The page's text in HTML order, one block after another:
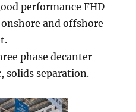
performance FHD
and offshore
phase decanter
solids separation.
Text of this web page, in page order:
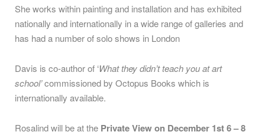
She works within painting and installation and has exhibited
nationally and internationally in a wide range of galleries and
has had a number of solo shows in London
Davis is co-author of ‘What they didn’t teach you at art
school’commissioned by Octopus Books which is
internationally available.
Rosalind will be at the Private View on December 1st 6 – 8
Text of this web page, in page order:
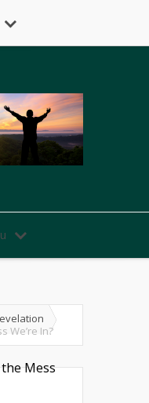
We’re In?
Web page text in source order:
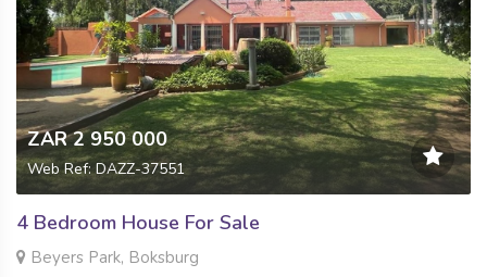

▶ Task brief:
Any pictures should be dropped; transcribe the rest of the records above exactly.

▶ Exercise response:
The page's text in HTML order, one block after another:
performance FHD
and offshore
phase decanter
solids separation.
Text of this web page, in page order:
She works within painting and installation and has exhibited
nationally and internationally in a wide range of galleries and
has had a number of solo shows in London
Davis is co-author of ‘What they didn’t teach you at art
school’commissioned by Octopus Books which is
internationally available.
Rosalind will be at the Private View on December 1st 6 – 8
Text of this web page, in page order:
We’re In?
Web page text in source order:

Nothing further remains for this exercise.